_Exercise instructions_
Report how many lines of the data below contain "compte". Give nothing besides the number.
########################################
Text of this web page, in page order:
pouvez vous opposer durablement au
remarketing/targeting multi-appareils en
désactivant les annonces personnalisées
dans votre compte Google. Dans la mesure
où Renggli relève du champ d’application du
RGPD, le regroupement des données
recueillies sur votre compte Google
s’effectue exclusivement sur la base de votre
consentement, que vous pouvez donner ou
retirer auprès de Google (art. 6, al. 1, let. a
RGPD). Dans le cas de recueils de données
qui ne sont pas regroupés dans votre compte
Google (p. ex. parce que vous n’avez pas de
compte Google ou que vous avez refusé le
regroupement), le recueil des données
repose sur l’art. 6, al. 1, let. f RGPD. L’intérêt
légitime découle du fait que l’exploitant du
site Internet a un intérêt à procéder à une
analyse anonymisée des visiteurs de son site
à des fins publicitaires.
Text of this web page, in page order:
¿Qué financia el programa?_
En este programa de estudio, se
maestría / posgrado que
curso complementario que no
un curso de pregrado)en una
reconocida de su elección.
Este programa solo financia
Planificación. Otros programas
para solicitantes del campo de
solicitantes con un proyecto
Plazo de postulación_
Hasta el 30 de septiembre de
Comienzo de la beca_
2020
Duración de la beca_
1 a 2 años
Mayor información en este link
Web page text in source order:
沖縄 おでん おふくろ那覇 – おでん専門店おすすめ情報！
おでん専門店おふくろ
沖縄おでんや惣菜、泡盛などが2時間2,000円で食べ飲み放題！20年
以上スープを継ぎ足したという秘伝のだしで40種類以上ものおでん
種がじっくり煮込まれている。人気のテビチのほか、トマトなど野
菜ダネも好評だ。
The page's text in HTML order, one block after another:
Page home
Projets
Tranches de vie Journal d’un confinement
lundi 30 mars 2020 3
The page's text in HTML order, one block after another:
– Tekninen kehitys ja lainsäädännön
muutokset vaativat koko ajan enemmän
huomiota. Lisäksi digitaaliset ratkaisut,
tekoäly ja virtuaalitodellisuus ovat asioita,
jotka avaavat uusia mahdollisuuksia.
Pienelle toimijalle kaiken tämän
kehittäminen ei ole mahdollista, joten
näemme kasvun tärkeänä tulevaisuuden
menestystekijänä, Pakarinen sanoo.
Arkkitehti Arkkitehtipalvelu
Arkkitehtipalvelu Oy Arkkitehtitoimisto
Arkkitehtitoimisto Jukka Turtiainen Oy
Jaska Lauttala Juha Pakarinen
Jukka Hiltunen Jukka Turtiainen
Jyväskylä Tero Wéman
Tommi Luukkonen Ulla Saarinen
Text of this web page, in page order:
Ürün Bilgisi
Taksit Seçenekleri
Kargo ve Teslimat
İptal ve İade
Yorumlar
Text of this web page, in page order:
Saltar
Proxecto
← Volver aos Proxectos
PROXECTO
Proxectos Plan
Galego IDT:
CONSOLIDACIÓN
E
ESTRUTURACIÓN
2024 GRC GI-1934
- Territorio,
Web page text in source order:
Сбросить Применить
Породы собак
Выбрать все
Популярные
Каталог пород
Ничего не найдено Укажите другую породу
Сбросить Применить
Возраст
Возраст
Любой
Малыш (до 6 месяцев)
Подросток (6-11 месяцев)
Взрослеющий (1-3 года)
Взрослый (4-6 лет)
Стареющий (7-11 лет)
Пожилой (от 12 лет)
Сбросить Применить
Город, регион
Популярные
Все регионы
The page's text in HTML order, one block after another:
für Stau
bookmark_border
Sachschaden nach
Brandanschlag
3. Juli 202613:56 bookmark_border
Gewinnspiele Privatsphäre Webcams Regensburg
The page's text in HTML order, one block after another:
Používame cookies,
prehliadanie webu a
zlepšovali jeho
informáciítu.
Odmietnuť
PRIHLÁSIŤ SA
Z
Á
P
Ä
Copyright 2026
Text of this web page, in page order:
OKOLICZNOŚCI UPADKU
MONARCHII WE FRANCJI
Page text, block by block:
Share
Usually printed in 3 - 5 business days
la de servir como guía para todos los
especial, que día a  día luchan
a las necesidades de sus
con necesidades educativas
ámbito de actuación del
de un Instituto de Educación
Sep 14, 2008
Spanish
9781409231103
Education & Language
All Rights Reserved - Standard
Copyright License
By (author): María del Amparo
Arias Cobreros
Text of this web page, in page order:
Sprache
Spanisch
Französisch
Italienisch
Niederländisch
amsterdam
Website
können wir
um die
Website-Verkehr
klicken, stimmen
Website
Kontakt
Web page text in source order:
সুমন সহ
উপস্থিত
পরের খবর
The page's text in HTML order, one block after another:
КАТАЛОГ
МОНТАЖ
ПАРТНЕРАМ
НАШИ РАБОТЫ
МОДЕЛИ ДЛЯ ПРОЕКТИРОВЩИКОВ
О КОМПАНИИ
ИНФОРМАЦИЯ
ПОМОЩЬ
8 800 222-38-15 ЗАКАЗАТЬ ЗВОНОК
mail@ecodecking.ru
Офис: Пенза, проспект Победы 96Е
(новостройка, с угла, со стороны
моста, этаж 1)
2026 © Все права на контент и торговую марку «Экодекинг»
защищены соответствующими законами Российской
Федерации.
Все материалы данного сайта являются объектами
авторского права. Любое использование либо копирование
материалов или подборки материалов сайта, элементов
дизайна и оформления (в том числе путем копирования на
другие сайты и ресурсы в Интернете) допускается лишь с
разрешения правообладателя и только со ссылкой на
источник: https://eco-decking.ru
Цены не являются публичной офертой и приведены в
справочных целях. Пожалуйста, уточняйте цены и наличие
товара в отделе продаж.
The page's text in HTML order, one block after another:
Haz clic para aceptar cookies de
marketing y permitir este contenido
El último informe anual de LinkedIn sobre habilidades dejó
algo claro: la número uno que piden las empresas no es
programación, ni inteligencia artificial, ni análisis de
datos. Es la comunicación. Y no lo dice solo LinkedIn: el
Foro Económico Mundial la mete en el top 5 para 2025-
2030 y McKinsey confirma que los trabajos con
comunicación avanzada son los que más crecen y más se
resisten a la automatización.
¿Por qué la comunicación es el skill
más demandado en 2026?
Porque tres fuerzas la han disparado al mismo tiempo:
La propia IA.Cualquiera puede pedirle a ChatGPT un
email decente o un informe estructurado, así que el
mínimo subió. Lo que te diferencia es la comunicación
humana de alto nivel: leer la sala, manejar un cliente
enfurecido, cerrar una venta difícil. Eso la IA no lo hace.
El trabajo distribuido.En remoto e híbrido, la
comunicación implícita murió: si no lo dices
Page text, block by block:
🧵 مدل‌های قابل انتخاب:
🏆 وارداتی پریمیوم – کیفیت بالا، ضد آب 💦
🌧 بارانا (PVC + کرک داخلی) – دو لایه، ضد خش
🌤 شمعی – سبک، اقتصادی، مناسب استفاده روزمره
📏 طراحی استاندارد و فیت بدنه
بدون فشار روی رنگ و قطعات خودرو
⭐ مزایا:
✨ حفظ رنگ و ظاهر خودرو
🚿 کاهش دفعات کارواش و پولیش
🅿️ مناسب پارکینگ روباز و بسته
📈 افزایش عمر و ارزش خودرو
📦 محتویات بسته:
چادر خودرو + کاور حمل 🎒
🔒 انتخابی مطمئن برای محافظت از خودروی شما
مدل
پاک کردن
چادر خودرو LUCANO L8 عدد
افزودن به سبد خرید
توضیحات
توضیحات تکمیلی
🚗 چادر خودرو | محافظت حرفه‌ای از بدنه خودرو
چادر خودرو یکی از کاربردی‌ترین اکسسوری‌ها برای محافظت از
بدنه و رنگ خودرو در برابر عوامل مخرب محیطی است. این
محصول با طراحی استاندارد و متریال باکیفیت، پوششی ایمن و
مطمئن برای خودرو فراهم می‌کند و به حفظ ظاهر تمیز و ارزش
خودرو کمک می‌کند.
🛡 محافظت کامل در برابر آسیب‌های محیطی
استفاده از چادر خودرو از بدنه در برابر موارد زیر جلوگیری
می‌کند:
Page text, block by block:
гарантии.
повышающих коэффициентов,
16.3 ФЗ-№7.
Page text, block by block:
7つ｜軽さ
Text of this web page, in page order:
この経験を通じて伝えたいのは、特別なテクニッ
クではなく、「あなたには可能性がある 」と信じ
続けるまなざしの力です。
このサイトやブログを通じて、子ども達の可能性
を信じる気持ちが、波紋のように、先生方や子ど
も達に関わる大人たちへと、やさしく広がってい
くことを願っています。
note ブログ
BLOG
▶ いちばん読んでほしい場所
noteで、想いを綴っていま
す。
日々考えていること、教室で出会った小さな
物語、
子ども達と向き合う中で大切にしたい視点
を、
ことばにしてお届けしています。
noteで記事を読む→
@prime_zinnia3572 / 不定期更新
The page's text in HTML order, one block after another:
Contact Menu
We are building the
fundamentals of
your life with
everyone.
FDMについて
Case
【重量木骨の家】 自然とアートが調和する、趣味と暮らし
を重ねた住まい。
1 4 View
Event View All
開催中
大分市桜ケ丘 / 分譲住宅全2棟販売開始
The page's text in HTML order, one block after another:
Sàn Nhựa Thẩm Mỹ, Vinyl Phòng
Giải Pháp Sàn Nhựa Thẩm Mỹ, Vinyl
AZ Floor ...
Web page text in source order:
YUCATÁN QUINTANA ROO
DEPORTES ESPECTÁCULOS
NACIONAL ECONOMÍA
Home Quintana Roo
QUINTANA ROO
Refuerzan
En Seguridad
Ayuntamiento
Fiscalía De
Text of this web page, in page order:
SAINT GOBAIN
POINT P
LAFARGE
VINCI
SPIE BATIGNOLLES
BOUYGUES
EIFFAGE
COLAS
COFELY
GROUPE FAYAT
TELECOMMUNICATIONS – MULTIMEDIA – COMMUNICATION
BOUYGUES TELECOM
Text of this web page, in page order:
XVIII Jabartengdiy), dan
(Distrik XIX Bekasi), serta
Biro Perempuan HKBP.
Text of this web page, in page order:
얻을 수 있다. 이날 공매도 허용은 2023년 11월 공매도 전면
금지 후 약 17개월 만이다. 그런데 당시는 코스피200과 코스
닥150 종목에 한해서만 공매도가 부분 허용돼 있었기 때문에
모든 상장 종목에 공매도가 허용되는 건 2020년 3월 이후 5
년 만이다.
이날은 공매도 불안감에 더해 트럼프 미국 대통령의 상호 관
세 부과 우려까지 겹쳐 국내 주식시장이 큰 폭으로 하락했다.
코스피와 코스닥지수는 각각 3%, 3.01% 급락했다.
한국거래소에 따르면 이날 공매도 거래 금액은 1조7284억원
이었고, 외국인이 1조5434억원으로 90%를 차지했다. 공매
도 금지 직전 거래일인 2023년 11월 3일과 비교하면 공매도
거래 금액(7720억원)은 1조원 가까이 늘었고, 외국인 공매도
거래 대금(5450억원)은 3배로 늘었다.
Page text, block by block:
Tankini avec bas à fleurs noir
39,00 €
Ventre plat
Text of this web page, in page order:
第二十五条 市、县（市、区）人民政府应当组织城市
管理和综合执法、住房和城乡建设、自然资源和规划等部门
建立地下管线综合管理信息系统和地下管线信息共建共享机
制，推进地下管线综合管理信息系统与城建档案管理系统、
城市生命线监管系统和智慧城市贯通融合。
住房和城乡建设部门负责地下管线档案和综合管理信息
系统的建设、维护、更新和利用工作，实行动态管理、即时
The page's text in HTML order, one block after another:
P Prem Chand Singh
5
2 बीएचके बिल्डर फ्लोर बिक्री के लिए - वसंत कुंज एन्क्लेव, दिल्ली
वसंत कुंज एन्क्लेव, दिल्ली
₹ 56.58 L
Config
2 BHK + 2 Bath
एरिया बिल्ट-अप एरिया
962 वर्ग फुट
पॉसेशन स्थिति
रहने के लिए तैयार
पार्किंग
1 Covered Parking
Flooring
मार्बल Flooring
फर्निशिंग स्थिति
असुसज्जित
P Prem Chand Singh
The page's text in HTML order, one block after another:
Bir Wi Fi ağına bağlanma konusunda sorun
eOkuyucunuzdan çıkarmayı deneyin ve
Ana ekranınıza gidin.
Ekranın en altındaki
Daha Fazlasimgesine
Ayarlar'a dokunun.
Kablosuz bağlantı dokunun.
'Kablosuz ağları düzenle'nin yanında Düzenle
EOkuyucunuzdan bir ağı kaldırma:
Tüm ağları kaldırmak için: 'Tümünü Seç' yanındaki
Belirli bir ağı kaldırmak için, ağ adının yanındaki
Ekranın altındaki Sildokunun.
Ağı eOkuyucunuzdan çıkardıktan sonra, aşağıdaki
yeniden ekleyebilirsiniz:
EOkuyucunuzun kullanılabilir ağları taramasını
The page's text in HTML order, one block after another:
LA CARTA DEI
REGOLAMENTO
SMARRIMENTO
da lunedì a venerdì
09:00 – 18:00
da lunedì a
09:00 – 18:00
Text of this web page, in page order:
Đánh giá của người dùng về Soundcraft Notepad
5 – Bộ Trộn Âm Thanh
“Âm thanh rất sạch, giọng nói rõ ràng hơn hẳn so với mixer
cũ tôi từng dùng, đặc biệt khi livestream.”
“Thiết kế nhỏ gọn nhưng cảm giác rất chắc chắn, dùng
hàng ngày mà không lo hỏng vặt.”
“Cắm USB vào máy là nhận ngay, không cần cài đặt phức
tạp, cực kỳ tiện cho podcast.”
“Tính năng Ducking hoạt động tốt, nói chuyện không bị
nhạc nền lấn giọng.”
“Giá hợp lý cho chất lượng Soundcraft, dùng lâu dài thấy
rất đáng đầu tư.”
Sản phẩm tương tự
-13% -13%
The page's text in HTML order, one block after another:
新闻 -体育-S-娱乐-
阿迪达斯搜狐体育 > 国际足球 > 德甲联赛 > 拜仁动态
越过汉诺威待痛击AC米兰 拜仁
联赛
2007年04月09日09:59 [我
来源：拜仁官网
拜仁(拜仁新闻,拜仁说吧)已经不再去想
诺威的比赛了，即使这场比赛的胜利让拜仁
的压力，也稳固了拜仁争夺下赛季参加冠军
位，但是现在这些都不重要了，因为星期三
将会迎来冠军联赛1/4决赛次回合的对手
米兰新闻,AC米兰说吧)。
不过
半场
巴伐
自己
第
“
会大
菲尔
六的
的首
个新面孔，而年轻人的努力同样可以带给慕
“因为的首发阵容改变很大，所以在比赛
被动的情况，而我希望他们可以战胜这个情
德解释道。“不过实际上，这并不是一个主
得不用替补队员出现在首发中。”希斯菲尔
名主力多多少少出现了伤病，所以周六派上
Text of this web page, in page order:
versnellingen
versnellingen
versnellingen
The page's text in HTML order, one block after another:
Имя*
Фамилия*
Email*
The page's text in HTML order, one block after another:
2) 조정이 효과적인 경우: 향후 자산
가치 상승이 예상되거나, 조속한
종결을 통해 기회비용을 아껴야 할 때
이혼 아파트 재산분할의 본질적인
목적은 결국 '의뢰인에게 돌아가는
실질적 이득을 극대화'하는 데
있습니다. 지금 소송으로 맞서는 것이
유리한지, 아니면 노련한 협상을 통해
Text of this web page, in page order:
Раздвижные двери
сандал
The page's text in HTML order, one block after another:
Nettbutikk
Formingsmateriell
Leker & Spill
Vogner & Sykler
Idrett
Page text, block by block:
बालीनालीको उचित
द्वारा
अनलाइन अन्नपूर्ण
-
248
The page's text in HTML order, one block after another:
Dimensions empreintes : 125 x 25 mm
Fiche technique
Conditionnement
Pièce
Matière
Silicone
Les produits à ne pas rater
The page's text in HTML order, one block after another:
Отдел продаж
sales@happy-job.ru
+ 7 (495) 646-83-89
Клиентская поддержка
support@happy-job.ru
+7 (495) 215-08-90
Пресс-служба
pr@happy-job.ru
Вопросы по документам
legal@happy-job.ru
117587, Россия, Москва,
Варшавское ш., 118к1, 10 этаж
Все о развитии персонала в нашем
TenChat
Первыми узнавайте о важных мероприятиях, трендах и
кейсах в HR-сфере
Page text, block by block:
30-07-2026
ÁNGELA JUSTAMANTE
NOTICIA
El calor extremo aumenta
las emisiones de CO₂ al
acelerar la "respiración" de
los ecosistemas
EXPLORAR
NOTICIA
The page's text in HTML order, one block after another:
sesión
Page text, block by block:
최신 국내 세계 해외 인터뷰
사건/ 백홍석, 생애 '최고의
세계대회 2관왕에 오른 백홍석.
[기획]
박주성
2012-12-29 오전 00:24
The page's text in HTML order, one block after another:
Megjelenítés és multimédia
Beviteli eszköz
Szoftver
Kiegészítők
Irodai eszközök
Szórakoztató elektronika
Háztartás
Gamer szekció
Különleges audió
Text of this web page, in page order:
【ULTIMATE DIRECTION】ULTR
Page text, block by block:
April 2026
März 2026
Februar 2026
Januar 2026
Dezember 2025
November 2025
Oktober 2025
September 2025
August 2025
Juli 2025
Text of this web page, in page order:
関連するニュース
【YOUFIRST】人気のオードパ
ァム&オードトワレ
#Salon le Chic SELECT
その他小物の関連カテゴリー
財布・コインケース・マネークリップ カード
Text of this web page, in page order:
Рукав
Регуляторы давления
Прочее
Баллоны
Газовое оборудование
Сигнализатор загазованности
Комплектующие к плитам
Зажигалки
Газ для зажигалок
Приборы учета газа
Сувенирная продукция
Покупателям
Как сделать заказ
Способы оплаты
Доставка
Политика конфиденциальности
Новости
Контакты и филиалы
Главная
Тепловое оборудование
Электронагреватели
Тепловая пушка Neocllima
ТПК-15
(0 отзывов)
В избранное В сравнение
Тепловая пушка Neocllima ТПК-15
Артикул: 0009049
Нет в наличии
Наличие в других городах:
########################################
_The answer_
4